• [Assignment]: A verbatim copy of all the data is required, minus any images.

• [Data section]:
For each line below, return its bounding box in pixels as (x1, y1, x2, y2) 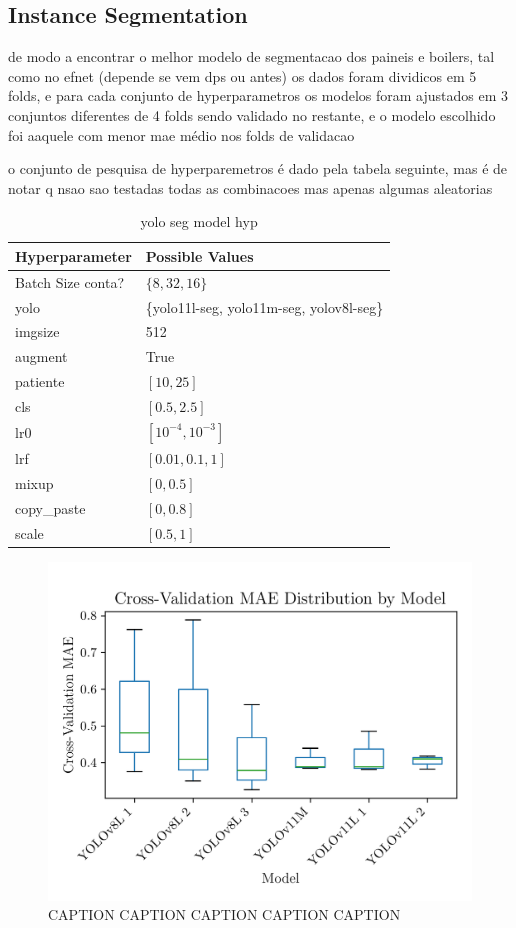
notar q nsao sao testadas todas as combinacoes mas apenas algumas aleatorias (8, 177, 493, 198)
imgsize (15, 321, 60, 342)
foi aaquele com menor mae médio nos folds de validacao (8, 124, 355, 145)
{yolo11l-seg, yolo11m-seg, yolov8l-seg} (145, 296, 384, 317)
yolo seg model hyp (140, 211, 258, 232)
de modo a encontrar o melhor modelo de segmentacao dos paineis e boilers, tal (8, 46, 495, 67)
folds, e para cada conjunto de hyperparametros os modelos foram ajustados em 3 (8, 85, 508, 106)
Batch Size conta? (15, 271, 125, 292)
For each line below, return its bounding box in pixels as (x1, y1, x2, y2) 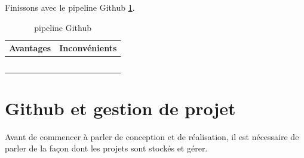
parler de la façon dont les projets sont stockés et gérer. (5, 142, 208, 154)
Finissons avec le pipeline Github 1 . (5, 1, 135, 13)
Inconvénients (59, 42, 117, 54)
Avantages (9, 42, 51, 54)
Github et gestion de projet (5, 95, 236, 120)
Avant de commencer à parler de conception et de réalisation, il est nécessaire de (5, 130, 299, 142)
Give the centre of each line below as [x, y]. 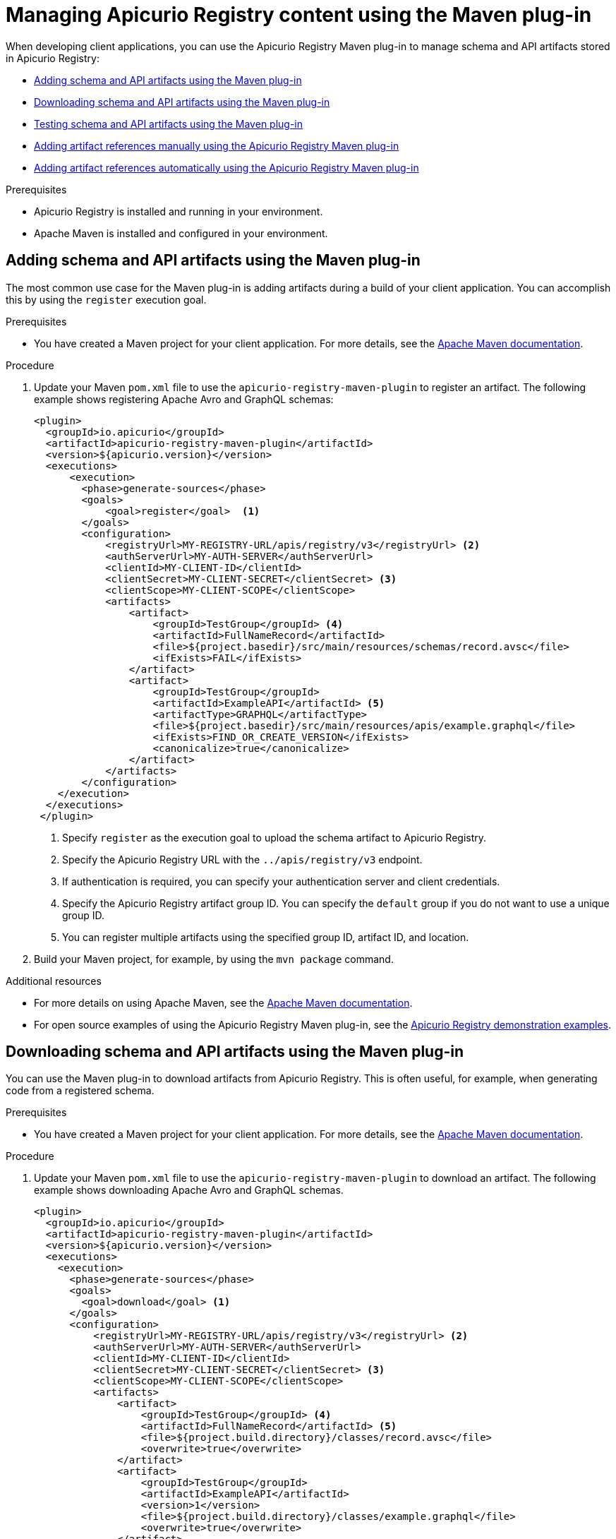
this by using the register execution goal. [106, 299]
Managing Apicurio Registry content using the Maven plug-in [299, 15]
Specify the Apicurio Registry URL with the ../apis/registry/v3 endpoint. [242, 859]
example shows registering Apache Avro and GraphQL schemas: [184, 399]
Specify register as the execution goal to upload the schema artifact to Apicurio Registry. [274, 837]
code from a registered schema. [80, 1091]
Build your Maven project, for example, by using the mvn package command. [214, 959]
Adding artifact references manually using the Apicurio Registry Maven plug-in [217, 145]
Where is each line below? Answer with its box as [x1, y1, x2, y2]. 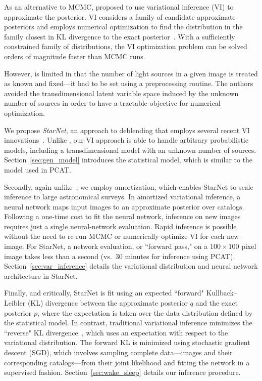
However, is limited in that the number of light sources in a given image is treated [4, 68, 258, 78]
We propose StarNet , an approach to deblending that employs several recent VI [4, 124, 250, 135]
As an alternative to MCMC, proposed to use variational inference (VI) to [4, 2, 234, 12]
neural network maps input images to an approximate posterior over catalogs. [4, 201, 244, 211]
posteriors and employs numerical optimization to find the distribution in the [4, 21, 243, 32]
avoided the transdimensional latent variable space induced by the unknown [4, 88, 239, 98]
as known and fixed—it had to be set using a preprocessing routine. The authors [4, 78, 253, 89]
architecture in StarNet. [4, 270, 78, 281]
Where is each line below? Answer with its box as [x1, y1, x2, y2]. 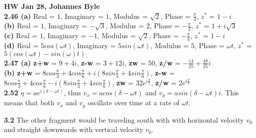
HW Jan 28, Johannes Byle [4, 1, 100, 11]
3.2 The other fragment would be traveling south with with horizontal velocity [4, 114, 244, 125]
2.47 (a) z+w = [4, 57, 57, 68]
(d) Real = [4, 40, 39, 51]
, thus [64, 87, 81, 97]
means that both [4, 97, 55, 108]
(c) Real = [4, 30, 38, 41]
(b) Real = [4, 20, 39, 31]
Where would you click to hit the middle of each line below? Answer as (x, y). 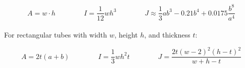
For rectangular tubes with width (56, 35)
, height (126, 35)
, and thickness (167, 35)

• [Output of the task]:
For each line below, return its bounding box in pixels as (x1, y1, x2, y2) 
notar q nsao sao testadas todas as combinacoes mas apenas algumas aleatorias (8, 177, 493, 198)
imgsize (15, 321, 60, 342)
foi aaquele com menor mae médio nos folds de validacao (8, 124, 355, 145)
{yolo11l-seg, yolo11m-seg, yolov8l-seg} (145, 296, 384, 317)
yolo seg model hyp (140, 211, 258, 232)
de modo a encontrar o melhor modelo de segmentacao dos paineis e boilers, tal (8, 46, 495, 67)
folds, e para cada conjunto de hyperparametros os modelos foram ajustados em 3 (8, 85, 508, 106)
Batch Size conta? (15, 271, 125, 292)
For each line below, return its bounding box in pixels as (x1, y1, x2, y2) 
parler de la façon dont les projets sont stockés et gérer. (5, 142, 208, 154)
Finissons avec le pipeline Github 1 . (5, 1, 135, 13)
Inconvénients (59, 42, 117, 54)
Avantages (9, 42, 51, 54)
Github et gestion de projet (5, 95, 236, 120)
Avant de commencer à parler de conception et de réalisation, il est nécessaire de (5, 130, 299, 142)
Give the centre of each line below as [x, y]. 
this by using the register execution goal. [106, 299]
Managing Apicurio Registry content using the Maven plug-in [299, 15]
Specify the Apicurio Registry URL with the ../apis/registry/v3 endpoint. [242, 859]
example shows registering Apache Avro and GraphQL schemas: [184, 399]
Specify register as the execution goal to upload the schema artifact to Apicurio Registry. [274, 837]
code from a registered schema. [80, 1091]
Build your Maven project, for example, by using the mvn package command. [214, 959]
Adding artifact references manually using the Apicurio Registry Maven plug-in [217, 145]
Where is each line below? Answer with its box as [x1, y1, x2, y2]. 
However, is limited in that the number of light sources in a given image is treated [4, 68, 258, 78]
We propose StarNet , an approach to deblending that employs several recent VI [4, 124, 250, 135]
As an alternative to MCMC, proposed to use variational inference (VI) to [4, 2, 234, 12]
neural network maps input images to an approximate posterior over catalogs. [4, 201, 244, 211]
posteriors and employs numerical optimization to find the distribution in the [4, 21, 243, 32]
avoided the transdimensional latent variable space induced by the unknown [4, 88, 239, 98]
as known and fixed—it had to be set using a preprocessing routine. The authors [4, 78, 253, 89]
architecture in StarNet. [4, 270, 78, 281]
Where is each line below? Answer with its box as [x1, y1, x2, y2]. 
HW Jan 28, Johannes Byle [4, 1, 100, 11]
3.2 The other fragment would be traveling south with with horizontal velocity [4, 114, 244, 125]
2.47 (a) z+w = [4, 57, 57, 68]
(d) Real = [4, 40, 39, 51]
, thus [64, 87, 81, 97]
means that both [4, 97, 55, 108]
(c) Real = [4, 30, 38, 41]
(b) Real = [4, 20, 39, 31]
Where would you click to hit the middle of each line below? Answer as (x, y). 
For rectangular tubes with width (56, 35)
, height (126, 35)
, and thickness (167, 35)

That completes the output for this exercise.